The Federation of Swiss Women Against Women's Suffrage was founded in 1959 after a referendum in 1959 in which a vote was held to prevent women from voting. Only men were able to vote in the referendum. Its first president was Gertrud Haldimann. Ida Monn-Krieger succeeded her in 1967. It disestablished itself after a referendum in 1971, in which women's suffrage was approved.

== Background ==
Over twenty cantonal referendums on women's suffrage were held between 1919 and 1959 in which only men were allowed to vote and each time women were denied the right to vote. In 1957, the all-male Federal Council (the Swiss Government) began to support women suffrage, but claimed women were not disadvantaged in Swiss society. In view of a referendum on women's suffrage in 1959, a group of anti-suffragists convened in Lucerne in June 1958 and founded a "Committee for action against women's suffrage" under the lead of Josefine Steffen-Zehnder. In their first meeting, they renamed themselves the "Committee of Swiss women against women's suffrage". The committee of Swiss women held several meetings ahead of the referendum of 1959 to discuss campaign tactics. National Councillor (MP) Karl Hackhofer from the Christian Democratic People's Party (CVP) also attended those meetings. In September 1958, cantonal branches were planned won being established in the cantons of Thurgau, Zurich, Schaffhausen and the cantons of central Switzerland. But in most of the cantons only a few women were active anti-suffragists and the branches seemed to have existed mostly in theory. The one in Schaffhausen seemed to have disestablished itself following the referendum.
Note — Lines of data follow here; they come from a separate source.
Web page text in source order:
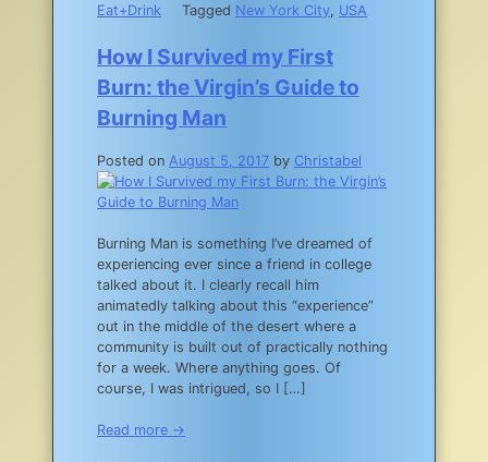
Eat+Drink
Tagged New York City, USA
How I Survived my First
Burn: the Virgin’s Guide to
Burning Man
Posted on August 5, 2017 by Christabel
Burning Man is something I’ve dreamed of
experiencing ever since a friend in college
talked about it. I clearly recall him
animatedly talking about this “experience”
out in the middle of the desert where a
community is built out of practically nothing
for a week. Where anything goes. Of
course, I was intrigued, so I […]
Read more →
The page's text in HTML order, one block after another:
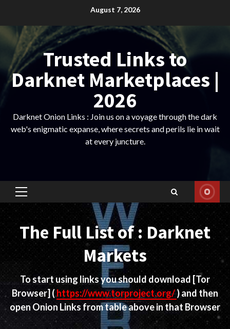
content
August 7, 2026
Trusted Links to
Darknet Marketplaces |
2026
Darknet Onion Links : Join us on a voyage through the dark
web's enigmatic expanse, where secrets and perils lie in wait
at every juncture.
Primary
Menu
The Full List of : Darknet
Markets
To start using links you should download [Tor
Browser] (https://www.torproject.org/) and then
open Onion Links from table above in that Browser
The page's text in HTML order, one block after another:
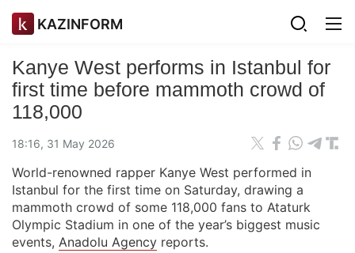
KAZINFORM
Kanye West performs in Istanbul for
first time before mammoth crowd of
118,000
18:16, 31 May 2026
World-renowned rapper Kanye West performed in
Istanbul for the first time on Saturday, drawing a
mammoth crowd of some 118,000 fans to Ataturk
Olympic Stadium in one of the year’s biggest music
events, Anadolu Agency reports.
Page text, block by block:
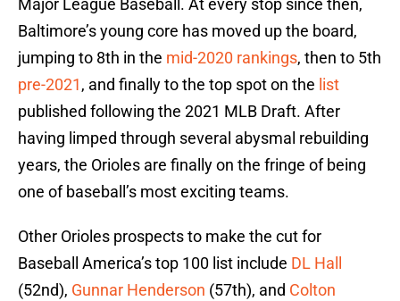
Major League Baseball. At every stop since then,
Baltimore’s young core has moved up the board,
jumping to 8th in the mid-2020 rankings, then to 5th
pre-2021, and finally to the top spot on the list
published following the 2021 MLB Draft. After
having limped through several abysmal rebuilding
years, the Orioles are finally on the fringe of being
one of baseball’s most exciting teams.
Other Orioles prospects to make the cut for
Baseball America’s top 100 list include DL Hall
(52nd), Gunnar Henderson (57th), and Colton
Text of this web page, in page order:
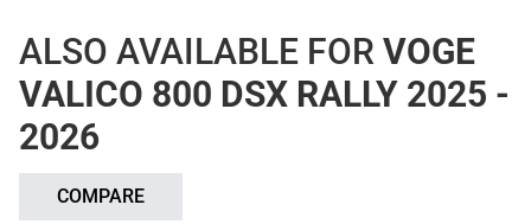
ALSO AVAILABLE FOR VOGE
VALICO 800 DSX RALLY 2025 -
2026
COMPARE
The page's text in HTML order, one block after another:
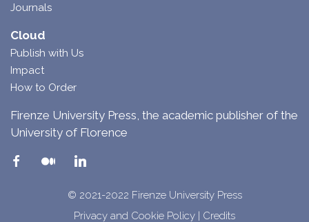
Journals
Cloud
Publish with Us
Impact
How to Order
Firenze University Press, the academic publisher of the
University of Florence
© 2021-2022 Firenze University Press
Privacy and Cookie Policy | Credits
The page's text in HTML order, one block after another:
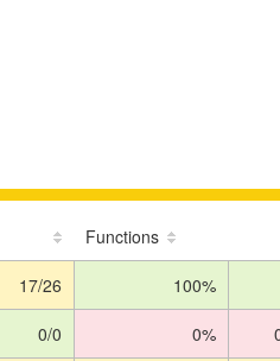
Functions
17/26 100%
0/0 0%
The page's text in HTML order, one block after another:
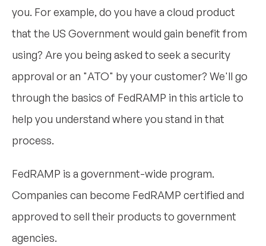
you. For example, do you have a cloud product
that the US Government would gain benefit from
using? Are you being asked to seek a security
approval or an "ATO" by your customer? We'll go
through the basics of FedRAMP in this article to
help you understand where you stand in that
process.
FedRAMP is a government-wide program.
Companies can become FedRAMP certified and
approved to sell their products to government
agencies.
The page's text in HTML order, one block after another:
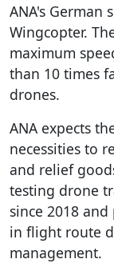
ANA's German
Wingcopter.
maximum
than 10 times
drones.
ANA expects
necessities to
and relief
testing drone
since 2018
in flight route
management.
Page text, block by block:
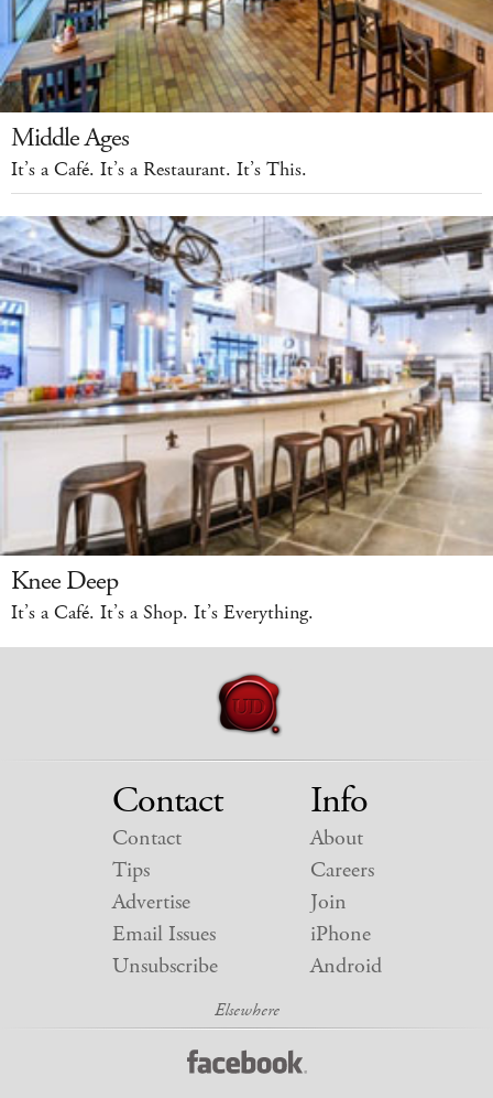
Middle Ages
It’s a Café. It’s a Restaurant. It’s This.
Knee Deep
It’s a Café. It’s a Shop. It’s Everything.
Contact
Contact
Tips
Advertise
Email Issues
Unsubscribe
Info
About
Careers
Join
iPhone
Android
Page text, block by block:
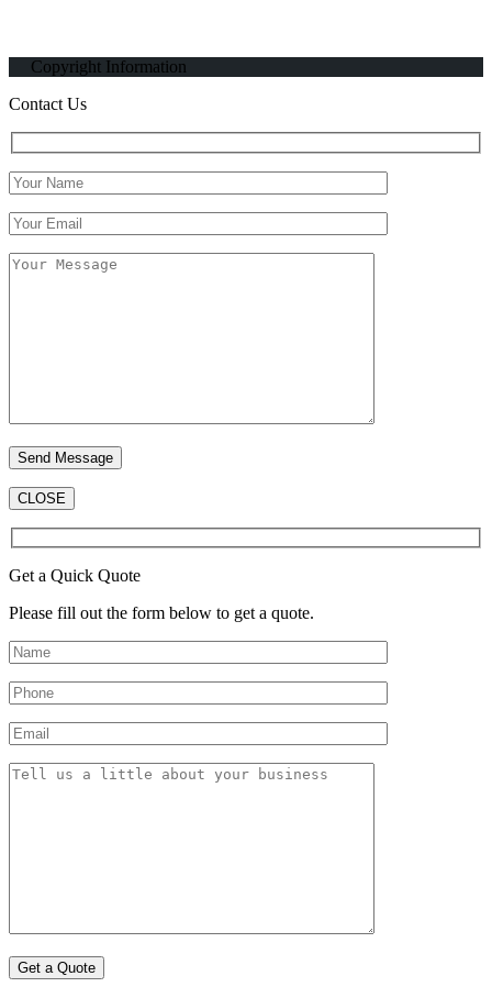
Copyright Information
Contact Us
CLOSE
Get a Quick Quote
Please fill out the form below to get a quote.
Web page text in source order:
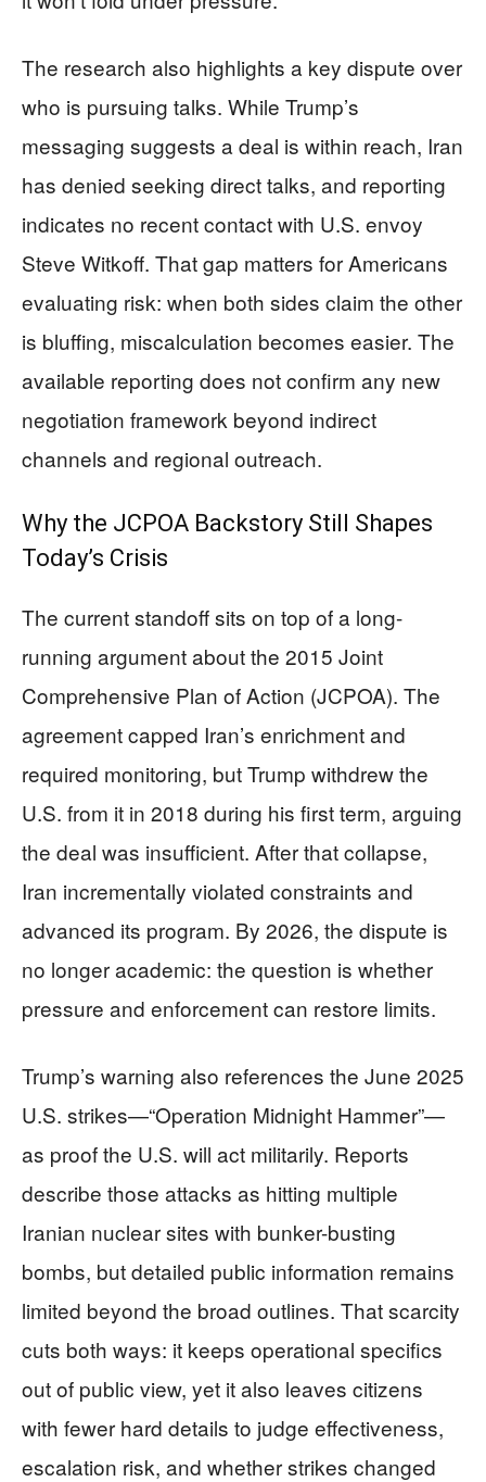
The research also highlights a key dispute over
who is pursuing talks. While Trump’s
messaging suggests a deal is within reach, Iran
has denied seeking direct talks, and reporting
indicates no recent contact with U.S. envoy
Steve Witkoff. That gap matters for Americans
evaluating risk: when both sides claim the other
is bluffing, miscalculation becomes easier. The
available reporting does not confirm any new
negotiation framework beyond indirect
channels and regional outreach.
Why the JCPOA Backstory Still Shapes
Today’s Crisis
The current standoff sits on top of a long-
running argument about the 2015 Joint
Comprehensive Plan of Action (JCPOA). The
agreement capped Iran’s enrichment and
required monitoring, but Trump withdrew the
U.S. from it in 2018 during his first term, arguing
the deal was insufficient. After that collapse,
Iran incrementally violated constraints and
advanced its program. By 2026, the dispute is
no longer academic: the question is whether
pressure and enforcement can restore limits.
Trump’s warning also references the June 2025
U.S. strikes—“Operation Midnight Hammer”—
as proof the U.S. will act militarily. Reports
describe those attacks as hitting multiple
Iranian nuclear sites with bunker-busting
bombs, but detailed public information remains
limited beyond the broad outlines. That scarcity
cuts both ways: it keeps operational specifics
out of public view, yet it also leaves citizens
with fewer hard details to judge effectiveness,
escalation risk, and whether strikes changed

=== 1959 referendum on women's suffrage ===
For the national referendum on women's suffrage in 1959, the Social Democratic Party (SP) and the Alliance of Independents both supported the yes campaign. The result was that about 66% of the men said no to women suffrage. Only the three French speaking cantons, Vaud, Neuchâtel and Geneva approved women's suffrage in the referendum in 1959. Vaud and Neuchâtel introduced it the same year, Geneva in 1960.

== Establishment ==
Following the electoral success in the referendum of 1959, from the committee of Swiss women against women's suffrage, the Federation of Swiss women against women's suffrage was founded in May 1959. As its first president Gertrud Haldimann was elected.

=== Cantonal branches ===
A branch for Lucerne was established on 4 June 1959, another for Berne followed on the 29 June. The one in Zurich followed in January 1960, in Solothurn a section was founded in June 1961. The names of the presidencies in the cantonal branches were often the same as the ones of the national federation. In Solothurn, the sister of Gertrud Haldimann was made the sections president. The branch in Lucerne was mostly inactive following the death of its president Josefine Steffen-Zehnder. Neither in Schaffhausen or in the cantons of central Switzerland, the Federation was able to recruit enough willing members. In 1968, Gertrud Haldimann acknowledged that in all cantonal branches, there were only a few active members and it had been difficult to recruit new ones from the start.

== Arguments ==
The federation was against what they called the "wrong rights". They reasoned that whilst men did have to serve in the military and women did not, men were able to vote and women did not. Or they argued that even though there were a few women who were interested in politics (like themselves), in total there were not that many. The few interested ones were deemed overly educated, and therefore incapable to represent the needs of the average Swiss woman. Another argument was that a good mother had more power than a suffragette.

=== 1971 referendum on women's suffrage ===
In the national referendum on women's suffrage on 7 February 1971 only held for men, it was approved with 65.7%. The result was also the end of the Federation of Swiss women against women's suffrage.